__THE PROBLEM__: From the listing below, output the lines between the one with "Notebook (5, 78, 42, 91)" and the one with "Where would you", including those two, and nothing else. Pictures are not copied.

__MATERIAL FOR THE TASK__:

·····

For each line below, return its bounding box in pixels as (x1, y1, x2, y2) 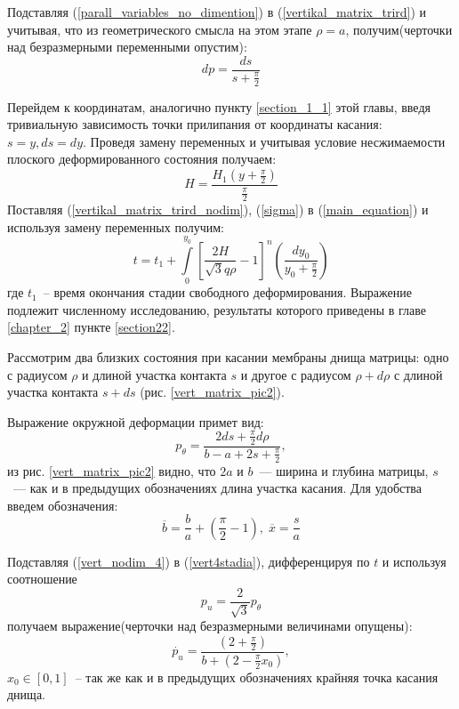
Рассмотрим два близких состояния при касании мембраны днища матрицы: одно (7, 347, 449, 366)
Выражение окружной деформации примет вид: (7, 412, 264, 431)
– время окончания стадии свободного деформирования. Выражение (43, 283, 412, 302)
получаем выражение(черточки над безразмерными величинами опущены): (7, 616, 413, 635)
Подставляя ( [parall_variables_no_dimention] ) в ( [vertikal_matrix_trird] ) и (7, 3, 427, 20)
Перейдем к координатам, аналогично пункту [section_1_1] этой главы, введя (7, 97, 431, 116)
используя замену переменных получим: (7, 217, 224, 236)
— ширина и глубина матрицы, (259, 461, 429, 479)
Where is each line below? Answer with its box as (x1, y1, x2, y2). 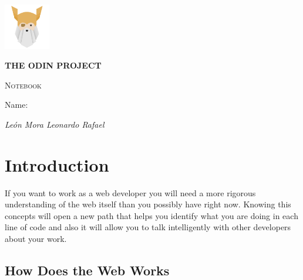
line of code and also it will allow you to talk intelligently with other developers (5, 221, 291, 233)
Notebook (5, 78, 42, 91)
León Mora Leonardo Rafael (5, 118, 105, 130)
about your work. (5, 233, 67, 245)
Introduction (5, 152, 109, 176)
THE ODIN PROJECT (5, 59, 102, 71)
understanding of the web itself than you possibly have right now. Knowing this (5, 198, 291, 210)
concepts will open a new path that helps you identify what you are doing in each (5, 209, 298, 221)
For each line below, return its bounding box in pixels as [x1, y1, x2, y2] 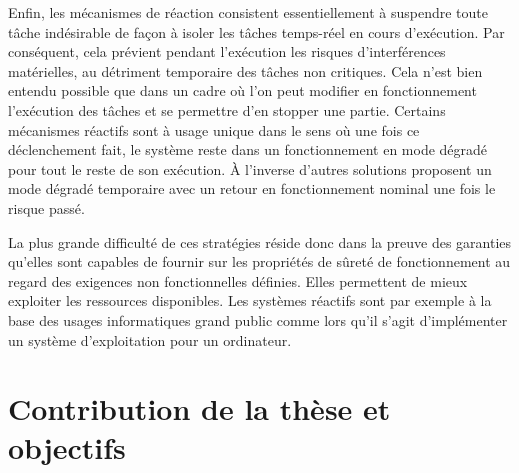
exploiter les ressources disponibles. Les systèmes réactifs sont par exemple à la [8, 290, 492, 311]
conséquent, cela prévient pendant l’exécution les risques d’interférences [8, 41, 446, 62]
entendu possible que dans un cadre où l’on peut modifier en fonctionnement [8, 80, 477, 101]
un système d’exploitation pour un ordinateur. [8, 329, 292, 350]
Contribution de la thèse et [8, 388, 391, 429]
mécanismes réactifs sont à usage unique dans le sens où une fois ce [8, 119, 420, 140]
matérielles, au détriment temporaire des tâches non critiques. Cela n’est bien [8, 60, 483, 81]
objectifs [8, 427, 126, 468]
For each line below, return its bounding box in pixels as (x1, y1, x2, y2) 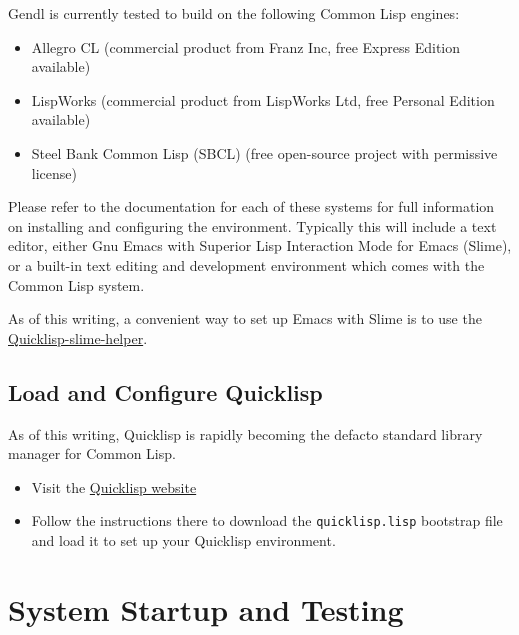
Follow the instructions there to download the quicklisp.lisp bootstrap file (31, 510, 503, 531)
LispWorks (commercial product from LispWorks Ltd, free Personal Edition (31, 89, 495, 110)
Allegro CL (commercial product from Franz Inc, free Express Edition (31, 36, 461, 57)
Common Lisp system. (8, 274, 145, 295)
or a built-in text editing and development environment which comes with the (8, 254, 485, 275)
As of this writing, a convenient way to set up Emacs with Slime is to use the (8, 308, 482, 329)
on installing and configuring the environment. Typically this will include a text (8, 215, 497, 236)
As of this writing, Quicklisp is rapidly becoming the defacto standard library (8, 423, 483, 444)
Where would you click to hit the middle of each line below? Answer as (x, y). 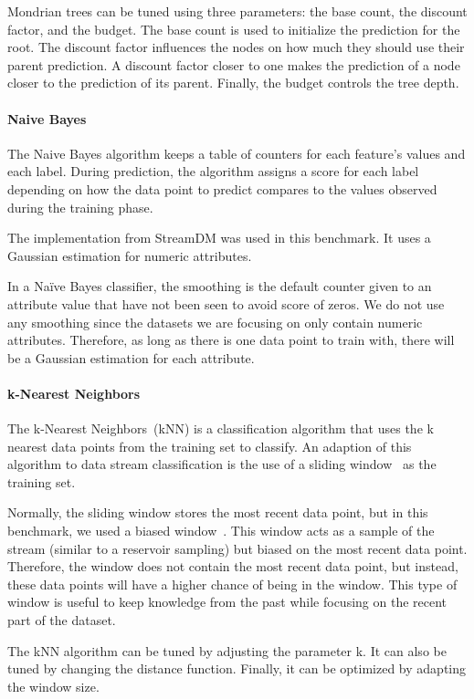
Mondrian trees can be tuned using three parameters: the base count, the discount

·····

__EXERCISE RESPONSE__:
Notebook (5, 78, 42, 91)
León Mora Leonardo Rafael (5, 118, 105, 130)
about your work. (5, 233, 67, 245)
Introduction (5, 152, 109, 176)
THE ODIN PROJECT (5, 59, 102, 71)
understanding of the web itself than you possibly have right now. Knowing this (5, 198, 291, 210)
concepts will open a new path that helps you identify what you are doing in each (5, 209, 298, 221)
For each line below, return its bounding box in pixels as [x1, y1, x2, y2] 
exploiter les ressources disponibles. Les systèmes réactifs sont par exemple à la [8, 290, 492, 311]
conséquent, cela prévient pendant l’exécution les risques d’interférences [8, 41, 446, 62]
entendu possible que dans un cadre où l’on peut modifier en fonctionnement [8, 80, 477, 101]
un système d’exploitation pour un ordinateur. [8, 329, 292, 350]
Contribution de la thèse et [8, 388, 391, 429]
mécanismes réactifs sont à usage unique dans le sens où une fois ce [8, 119, 420, 140]
matérielles, au détriment temporaire des tâches non critiques. Cela n’est bien [8, 60, 483, 81]
objectifs [8, 427, 126, 468]
For each line below, return its bounding box in pixels as (x1, y1, x2, y2) 
Follow the instructions there to download the quicklisp.lisp bootstrap file (31, 510, 503, 531)
LispWorks (commercial product from LispWorks Ltd, free Personal Edition (31, 89, 495, 110)
Allegro CL (commercial product from Franz Inc, free Express Edition (31, 36, 461, 57)
Common Lisp system. (8, 274, 145, 295)
or a built-in text editing and development environment which comes with the (8, 254, 485, 275)
As of this writing, a convenient way to set up Emacs with Slime is to use the (8, 308, 482, 329)
on installing and configuring the environment. Typically this will include a text (8, 215, 497, 236)
As of this writing, Quicklisp is rapidly becoming the defacto standard library (8, 423, 483, 444)
Where would you click to hit the middle of each line below? Answer as (x, y). 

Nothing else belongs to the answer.